Hora da missa. Já terei dado conta da minha lepra? Saberei que sou estrangeiro neste mundo, e que tudo o que de Ti recebo é graça? Ou vivo convencido de que tenho os meus direitos, porque pertenço ao teu povo? Às vezes ainda acho que posso comprar-Te favores… “Jesus, tem compaixão de nós!” Faz-me descer, pois as águas puras da tua misericórdia correm lá em baixo, no vale da humildade! E que eu sempre saiba agradecer, cantando como o samaritano e Naamã, no auge da saúde; mas sobretudo, agradecer como Paulo, permanecendo fiel mesmo quando não recupero a saúde ou tudo corre mal… “Se morremos com Cristo, também com Ele viveremos; se sofremos com Cristo, também com Ele reinaremos”. Ámen!

6 Comments

  1. Isabel Miguel

    Faço das suas as minhas palavras Teresa: ” Faz-me descer, pois as águas puras da tua misericórdia correm lá em baixo, no vale da humildade! E que eu sempre saiba agradecer, cantando como o samaritano e Naamã, no auge da saúde; mas sobretudo, agradecer como Paulo, permanecendo fiel mesmo quando não recupero a saúde ou tudo corre mal…” Ámen!

  2. O dinheiro que compra tudo e todos…que compra sonhos, projetos, relações familiares…que pensa poder comprar a Vontade de Deus! Hoje penso na liberdade e na privação dela…e nessas lepras que nos privam de liberdade mais do que grades e muros altos mas que parecem ser tão mais discretas e subtis. Penso nas águas de Lourdes e na sede de cura de tanta gente. Na misericórdia de Jesus que se faz tão próximo exactamente de nós leprosos.
    Obrigada Teresa por esta reflexão! Bom Domingo!!!

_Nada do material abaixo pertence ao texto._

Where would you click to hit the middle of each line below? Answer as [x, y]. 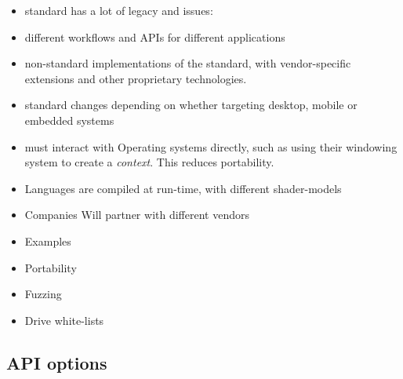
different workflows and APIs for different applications [155, 36]
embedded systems [69, 120]
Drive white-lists [64, 320]
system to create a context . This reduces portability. [149, 162]
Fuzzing [43, 294]
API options [57, 362]
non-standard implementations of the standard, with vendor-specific [188, 63]
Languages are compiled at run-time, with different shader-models [183, 188]
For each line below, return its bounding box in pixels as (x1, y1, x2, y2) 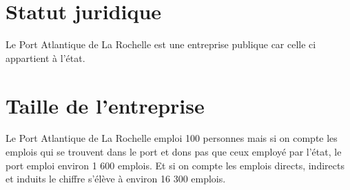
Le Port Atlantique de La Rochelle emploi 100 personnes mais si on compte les (6, 131, 338, 145)
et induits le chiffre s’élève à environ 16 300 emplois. (6, 171, 226, 186)
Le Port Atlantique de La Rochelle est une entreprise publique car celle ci (6, 37, 316, 52)
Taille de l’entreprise (6, 91, 205, 119)
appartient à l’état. (6, 50, 85, 65)
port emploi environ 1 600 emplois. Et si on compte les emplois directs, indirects (6, 158, 344, 172)
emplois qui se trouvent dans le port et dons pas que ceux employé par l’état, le (6, 145, 342, 159)
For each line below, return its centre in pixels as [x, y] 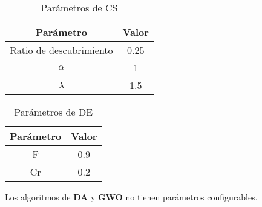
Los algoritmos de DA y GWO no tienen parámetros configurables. [131, 197]
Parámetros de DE [54, 112]
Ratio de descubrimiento [61, 50]
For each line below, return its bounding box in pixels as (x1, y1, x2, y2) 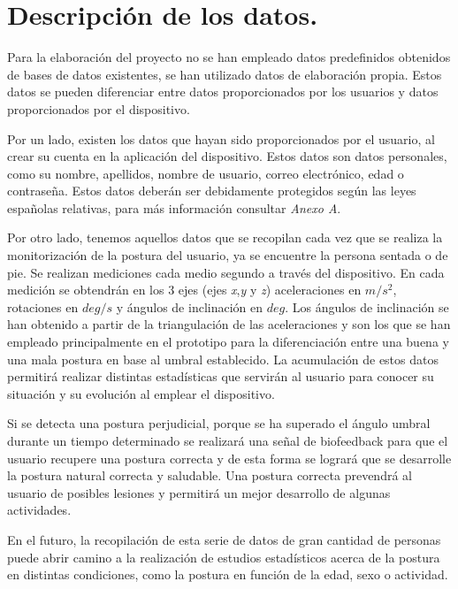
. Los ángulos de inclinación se (285, 297, 449, 316)
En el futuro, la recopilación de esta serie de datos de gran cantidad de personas (7, 530, 441, 548)
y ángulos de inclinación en (116, 297, 263, 316)
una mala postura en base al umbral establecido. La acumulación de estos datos (7, 349, 439, 368)
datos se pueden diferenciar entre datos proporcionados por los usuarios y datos (7, 82, 439, 101)
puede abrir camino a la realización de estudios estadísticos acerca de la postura (7, 547, 440, 566)
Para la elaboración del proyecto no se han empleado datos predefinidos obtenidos (7, 48, 451, 66)
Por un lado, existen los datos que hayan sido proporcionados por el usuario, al (7, 129, 435, 148)
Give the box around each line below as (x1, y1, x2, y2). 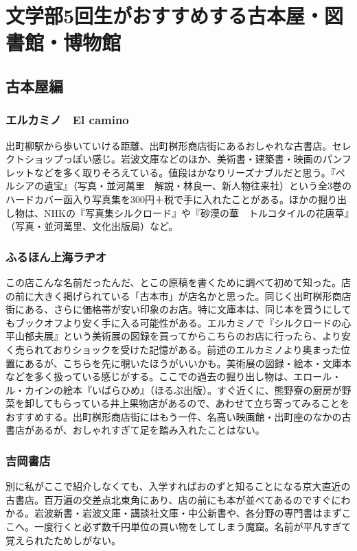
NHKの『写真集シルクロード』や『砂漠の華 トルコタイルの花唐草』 (43, 205, 349, 220)
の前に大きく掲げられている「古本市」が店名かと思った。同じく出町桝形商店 (5, 288, 352, 303)
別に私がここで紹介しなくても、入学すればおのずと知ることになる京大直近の (5, 479, 351, 493)
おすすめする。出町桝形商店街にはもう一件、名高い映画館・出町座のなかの (5, 409, 342, 423)
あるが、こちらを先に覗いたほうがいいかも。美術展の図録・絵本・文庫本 (24, 355, 352, 370)
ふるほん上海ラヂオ (5, 248, 107, 265)
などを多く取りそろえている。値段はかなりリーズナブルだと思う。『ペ (34, 165, 345, 179)
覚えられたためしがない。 (5, 532, 121, 547)
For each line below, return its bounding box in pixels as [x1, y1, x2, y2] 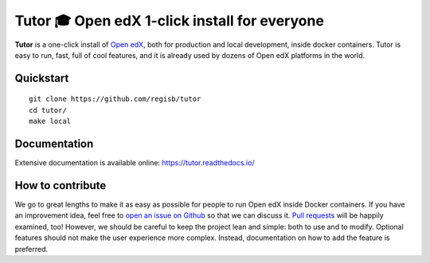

  3. Este texto fez-me lembrar de quantas vezes eu não tenho coragem para pedir a Jesus que me cure da minha lepra e das maravilhas que Ele opera quando o faço.
    Obrigada teresa por esta reflexão.

  4. Isabel Marantes

    Querida Teresa,
    Obrigada por tão bela explicação da interligação entre as leituras de hoje!
    É tão difícil termos coragem de olhar para as nossas lepras, as lepras do nosso coração, as distorções que temos sobre o valor das coisas, sobre o valor das pessoas, sobre aquilo que realmente procuramos…Então tapamos as feridas, não só para ninguém ver, mas também para que nós não as vejamos… são feridas que doem só de olhar para elas. Mas se destaparmos cada ferida perante Jesus e O deixarmos curá-la, a ferida não volta a ser pele sã, a ferida torna-se uma cicatriz, por onde Jesus faz reflectir uma luz completamente nova. Isto é, Jesus tira sempre dessas cicatrizes um bem maior… Se nós deixarmos, claro…nunca tenhamos dúvida disso.
    Tenhamos pois a coragem te expor todas as nossas lepras, as nossas feridas à luz de Deus… Ele ama-nos com elas e apesar delas…e não nos esqueçamos que só Ele, com o nosso sim, as poderá transformar… as poderá glorificar…benditas sejam, então, essas feridas, Senhor, se através delas me uno mais a Ti…
    Bom domingo!

  5. Muito bonito e tanta coisa para reflectir… muito obrigada Teresa pelo texto e muito obrigada a todos pelas partilhas…

  6. Confortantes e inquietantes as suas palavras Teresa, tal como é a Palavra de Deus! Tantas lepras tenho para curar, Senhor!!! Mas sei que se tiver a humildade de te abrir o meu coração, virás cura-las, porém, que eu nunca perca a gratidão…que eu saiba sempre agradecer as maravilhas que operas na minha vida, ainda que muitas vezes não atues da forma que estava à espera.
    Que eu saiba, Senhor, aceitar a tua vontade e a tua forma de te fazeres presente na minha vida.
    Bem-haja Teresa por tão eloquente reflexão e sobretudo pela forma incisiva como as suas palavras acertam no meu coração, fazendo-o abrir-se para acolher as graças que o Senhor me concede todos os dias.
    Bem-hajm e Bendito seja Deus pela graça que vos foi dada!